Monitor if isobuilders systems are running fine
We experienced times where our isobuilders were slowly getting all down when a branch was triggering the OOM during its build.
We should use our monitoring system to check using systemd and/or anything else if the isobuilders systems are running fine, so that we know if we have to restart them or their jenkins-slave service.
- Status changed from Confirmed to In Progress
- Assignee changed from bertagaz to intrigeri
- % Done changed from 0 to 50
- QA Check set to Ready for QA
- Feature Branch set to puppet-tails:feature/11858-monitor-systemd
pynagsystemd sounds like a good candidate. I'll give a try to this one.
I've committed everything in the dedicated branch, merged it in master and deployed that. We now have a systemd check on all agents as we discussed in #13582. To test it, just find one check that will be run soon, and set one service as failing on the related host (e.g by misconfiguring and restarting it so that it does fail to start). Then you'll see an alert in icinga2 about this service failing.
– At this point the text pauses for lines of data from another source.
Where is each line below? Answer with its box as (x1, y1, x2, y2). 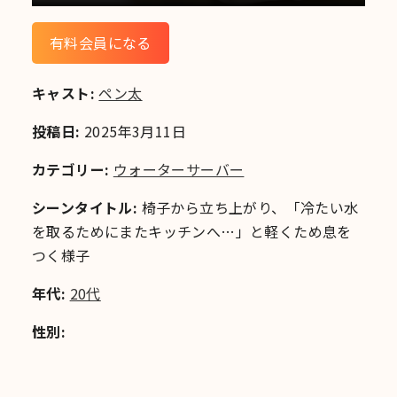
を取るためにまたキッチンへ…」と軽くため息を (32, 220, 352, 242)
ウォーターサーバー (113, 158, 245, 180)
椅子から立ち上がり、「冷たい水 (137, 196, 359, 218)
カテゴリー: (32, 158, 110, 180)
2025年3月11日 (80, 120, 187, 142)
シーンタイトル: (32, 196, 138, 218)
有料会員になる (50, 31, 152, 53)
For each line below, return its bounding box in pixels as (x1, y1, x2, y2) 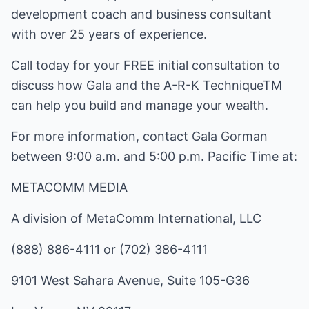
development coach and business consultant (11, 7, 272, 21)
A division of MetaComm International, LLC (11, 211, 261, 226)
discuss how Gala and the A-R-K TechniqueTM (11, 78, 282, 92)
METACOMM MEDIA (11, 180, 128, 195)
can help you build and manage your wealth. (11, 98, 268, 112)
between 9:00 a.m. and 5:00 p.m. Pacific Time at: (11, 149, 297, 163)
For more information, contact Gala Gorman (11, 129, 268, 143)
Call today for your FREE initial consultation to (11, 58, 280, 72)
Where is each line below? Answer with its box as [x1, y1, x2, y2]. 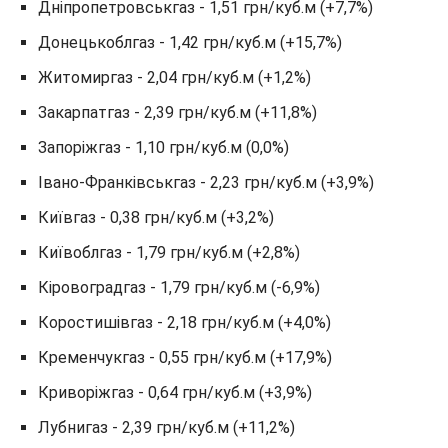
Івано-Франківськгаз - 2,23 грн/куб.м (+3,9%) [38, 173, 374, 192]
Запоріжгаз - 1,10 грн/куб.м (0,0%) [38, 138, 289, 157]
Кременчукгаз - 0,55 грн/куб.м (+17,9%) [38, 348, 332, 367]
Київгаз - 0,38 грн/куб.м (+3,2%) [38, 208, 274, 227]
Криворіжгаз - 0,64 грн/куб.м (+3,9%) [38, 383, 312, 402]
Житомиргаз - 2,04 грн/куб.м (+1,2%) [38, 68, 311, 87]
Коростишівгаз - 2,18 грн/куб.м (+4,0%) [38, 313, 331, 332]
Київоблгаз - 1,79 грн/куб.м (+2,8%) [38, 243, 300, 262]
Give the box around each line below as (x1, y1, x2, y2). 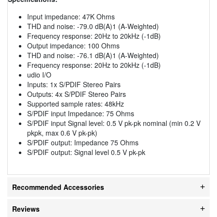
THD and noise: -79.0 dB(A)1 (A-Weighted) (27, 21, 159, 31)
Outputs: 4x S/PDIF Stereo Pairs (27, 89, 126, 99)
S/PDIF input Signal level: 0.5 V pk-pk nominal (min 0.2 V (27, 118, 201, 128)
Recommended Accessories (12, 182, 104, 192)
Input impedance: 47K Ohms (27, 11, 115, 21)
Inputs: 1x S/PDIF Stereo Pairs (27, 79, 121, 89)
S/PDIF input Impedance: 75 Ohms (27, 108, 134, 118)
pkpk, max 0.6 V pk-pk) (27, 127, 97, 138)
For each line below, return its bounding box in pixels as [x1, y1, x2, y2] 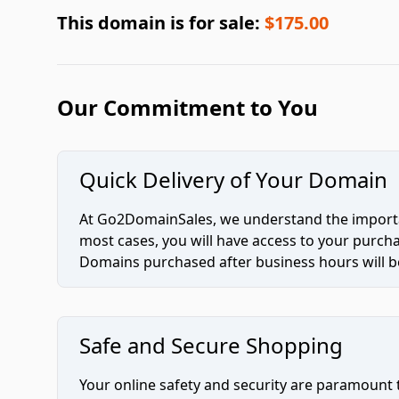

- Assignee changed from groente to bertagaz
- QA Check changed from Ready for QA to Dev Needed
As reported by groente today, apparently this does not work for the jenkins-slave service, which is precisely the one that made us create this ticket in the first place.
Reproduced again: isotester4 was offline in Jenkins for ~1.5 days but the jenkins-slave service was seen as successfully started by systemd.
Error: Invalid or corrupt jarfile /var/run/jenkins/slave.jar. So I guess this ticket shall be blocked by a new one about making the
jenkins-slave service able to report its state reliably.